Title: The Hunger Games – Mockingjay

Author: Suzanne Collins

Copyright Suzanne Collins 2010

Ebook

Blurb extract: Katniss Everdean has survived the Hunger Games twice. But she’s still not safe. A revolution is unfolding, and everyone, it seems, has had a hand in the carefully laid plans…

Plot: Instead of being exploited and used by the Capitol, Katniss now wonders if she is being manipulated and used by the rebellion.

The last in the trilogy. It starts with the protagonist in her old home town, now a pile of rubble and dust. Destroyed by the Capitol, as a perceived personal attack on Katniss and those things, and people, she loves.

Once again the Capitol has invented numerous horrendous ways to kill people. The anonymous means of destruction is a clever method of creating a violent world without attaching personal responsibility to the characters.

The journey is a physical one across a wide landscape, above and below ground, as well as an emotional one for an ever more cynical survivor. Barrier after challenge faced, each leaving a mark on the bodies and emotions of those on the journey.

Katniss is spending time with Gale, her first love, although this story does not fade into a romance. Indeed their closeness makes Katniss question her relationships with both Peeta and Gale. She doesn’t think too deeply about long term prospects as cleverly Ms Collins ensures Katniss see her future as a journey to her own death. She is not suicidal, just decides she can’t have a long happy life. She knows if she achieves her goals she will not survive.

Characters:

Katniss, independent girl, skilled archer and hunter. Her back story told with snippets of childhood memories. By this third story she is quite self-centred, hardened and cynical. I guess if you have faced assassination, seen friends killed, your hometown destroyed and finally realised things may not be as clear cut as you had initially thought, that is acceptable.
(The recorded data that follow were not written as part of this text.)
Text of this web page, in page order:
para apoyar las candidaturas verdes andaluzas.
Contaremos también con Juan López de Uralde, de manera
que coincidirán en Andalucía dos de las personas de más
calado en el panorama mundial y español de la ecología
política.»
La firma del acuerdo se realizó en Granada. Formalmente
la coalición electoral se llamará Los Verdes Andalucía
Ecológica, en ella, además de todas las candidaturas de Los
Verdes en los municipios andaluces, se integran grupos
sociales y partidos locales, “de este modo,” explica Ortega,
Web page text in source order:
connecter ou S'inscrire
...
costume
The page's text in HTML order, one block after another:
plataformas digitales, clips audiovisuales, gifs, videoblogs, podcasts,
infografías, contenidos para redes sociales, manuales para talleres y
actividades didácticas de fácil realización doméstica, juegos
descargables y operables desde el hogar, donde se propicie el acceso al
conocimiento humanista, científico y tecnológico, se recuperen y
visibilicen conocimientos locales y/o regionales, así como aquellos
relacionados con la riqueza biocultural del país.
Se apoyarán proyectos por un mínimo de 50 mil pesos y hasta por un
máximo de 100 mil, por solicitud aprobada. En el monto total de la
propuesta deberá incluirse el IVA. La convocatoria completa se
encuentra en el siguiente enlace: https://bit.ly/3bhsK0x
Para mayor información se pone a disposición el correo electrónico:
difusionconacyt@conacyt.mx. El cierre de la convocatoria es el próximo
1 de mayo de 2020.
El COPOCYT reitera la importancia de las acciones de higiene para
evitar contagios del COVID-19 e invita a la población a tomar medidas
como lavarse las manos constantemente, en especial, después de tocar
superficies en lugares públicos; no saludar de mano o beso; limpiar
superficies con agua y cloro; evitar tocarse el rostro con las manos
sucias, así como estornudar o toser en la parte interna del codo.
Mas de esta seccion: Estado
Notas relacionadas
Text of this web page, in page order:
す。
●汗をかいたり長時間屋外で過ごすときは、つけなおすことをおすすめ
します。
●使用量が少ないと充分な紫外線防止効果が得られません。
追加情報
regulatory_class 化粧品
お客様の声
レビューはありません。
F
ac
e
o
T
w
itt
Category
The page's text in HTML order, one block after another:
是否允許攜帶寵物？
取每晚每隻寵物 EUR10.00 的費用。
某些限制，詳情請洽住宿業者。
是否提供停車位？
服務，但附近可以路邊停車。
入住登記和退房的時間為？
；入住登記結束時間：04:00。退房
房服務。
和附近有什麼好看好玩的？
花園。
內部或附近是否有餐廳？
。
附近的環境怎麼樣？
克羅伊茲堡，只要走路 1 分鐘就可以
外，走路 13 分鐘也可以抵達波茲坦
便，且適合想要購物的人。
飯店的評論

Peeta, the boy chosen along side Katniss for the original Hunger Games. A complex character, he features less in this book and when he does appear his ‘sickness’ explains his absence from the storyline allowing others to come to the fore.

Gale, a lifelong friend. Survivor, hunter, Katniss first love.
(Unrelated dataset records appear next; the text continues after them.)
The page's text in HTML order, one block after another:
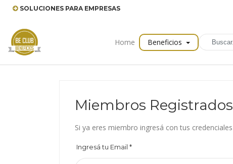
SOLUCIONES PARA EMPRESAS
Home Beneficios
Miembros Registrados
Si ya eres miembro ingresá con tus credenciales
Ingresá tu Email *
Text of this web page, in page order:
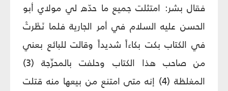
فقال بشر: امتثلت جميع ما حدّه لي مولاي أبو
الحسن عليه السلام في أمر الجارية فلما نَظَرتْ
في الكتاب بكت بكاءاً شديداً وقالت للبائع بعني
من صاحب هذا الكتاب وحلفت بالمحرِّجة (3)
المغلظة (4) إنه متى امتنع من بيعها منه قتلت
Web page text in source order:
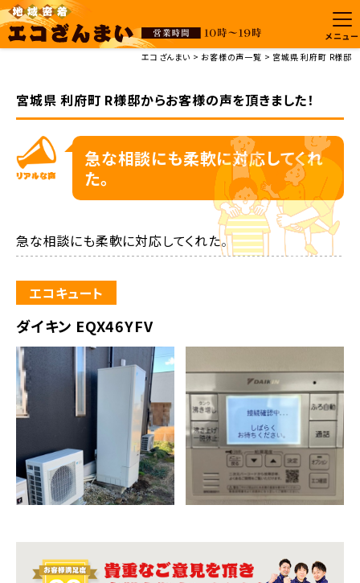
メニュー
エコざんまい
お客様の声一覧 宮城県 利府町 R様邸
宮城県 利府町 R様邸からお客様の声を頂きました！
急な相談にも柔軟に対応してくれ
た。
急な相談にも柔軟に対応してくれた。
エコキュート
ダイキン EQX46YFV
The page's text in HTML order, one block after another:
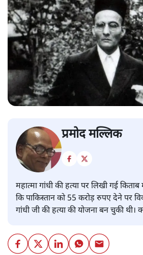
प्रमोद मल्लिक
महात्मा गांधी की हत्या पर लिखी गई
कि पाकिस्तान को 55 करोड़ रुपए देने पर
गांधी जी की हत्या की योजना बन चुकी थी।
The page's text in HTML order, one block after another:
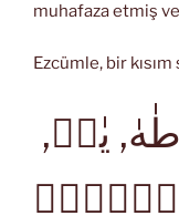
muhafaza etmiş
Ezcümle, bir
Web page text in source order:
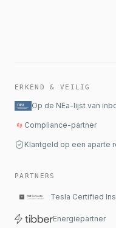
ERKEND & VEILIG
Op de NEa-lijst van
Compliance-partner
Klantgeld op een aparte
PARTNERS
Tesla Certified
Energiepartner
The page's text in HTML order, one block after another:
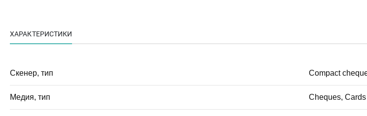
ХАРАКТЕРИСТИКИ
Скенер, тип Compact
Медия, тип Cheques, Cards

As with Harry Potter stories, the baddie, President Snow, is present in the story very rarely. He is a constant but absent dark presence.
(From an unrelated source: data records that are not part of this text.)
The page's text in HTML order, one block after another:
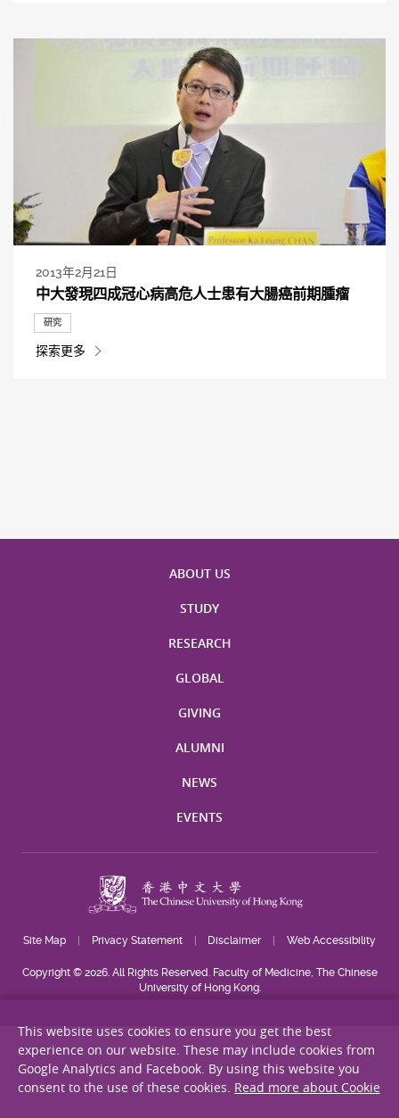
2013年2月21日
中大發現四成冠心病高危人士患有大腸癌前期腫瘤
研究
探索更多
ABOUT US
STUDY
RESEARCH
GLOBAL
GIVING
ALUMNI
NEWS
EVENTS
Site Map Privacy Statement Disclaimer Web Accessibility
Copyright © 2026. All Rights Reserved. Faculty of Medicine, The Chinese
University of Hong Kong.
This website uses cookies to ensure you get the best
experience on our website. These may include cookies from
Google Analytics and Facebook. By using this website you
consent to the use of these cookies. Read more about Cookie
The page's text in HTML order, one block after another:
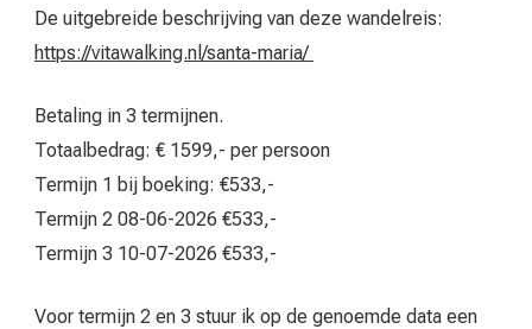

Various other characters include old opponents from the Games alongside Games stylists now expelled or rescued from the Capitol. In Star Trek style the minor characters soon meet their doom, quite often in grim circumstance.

Conclusion: 

This young adult (YA) novel leads the reader to question loyalties. Not to judge people by their actions, or at least not until you understand their motives. The minor plot lines touching on mental illness, trauma and grief give the book a deeper aspect.

There is only one moment in the whole book, involving Prim, Katniss’ sister which I felt was too contrived and ‘far fetched’ in the overall scheme of things but I’ll forgive that.

If you wish to analyse it further rather than just see it as a piece of fiction you can see a political tone to the novel. It shows the leader of the rebellion may have her own agenda, as leaders often do.

There is use of ‘morphling’ a drug that causes drug induced haze. Another hint at our own society problem of drug abuse.

Oh, and don’t let me forget the cat! Yes in true Alien style, a cat sits firmly at the side of the family throughout. As you’ll know if you read my reviews I try not to post spoilers, so I won’t tell you who survives and who doesn’t.

Recommended:

Yes, it’s one of my recommended fiction books. It neatly ties up the trilogy. It does end. I won’t spoil it by saying if it’s happy or not, I’m just glad to know there isn’t a need for further games or adventures.

I think the first is the strongest of the three books in the Hunger Games trilogy, but if you read that one, I’d suggest it’s worth you reading all three. A best seller for a good reason.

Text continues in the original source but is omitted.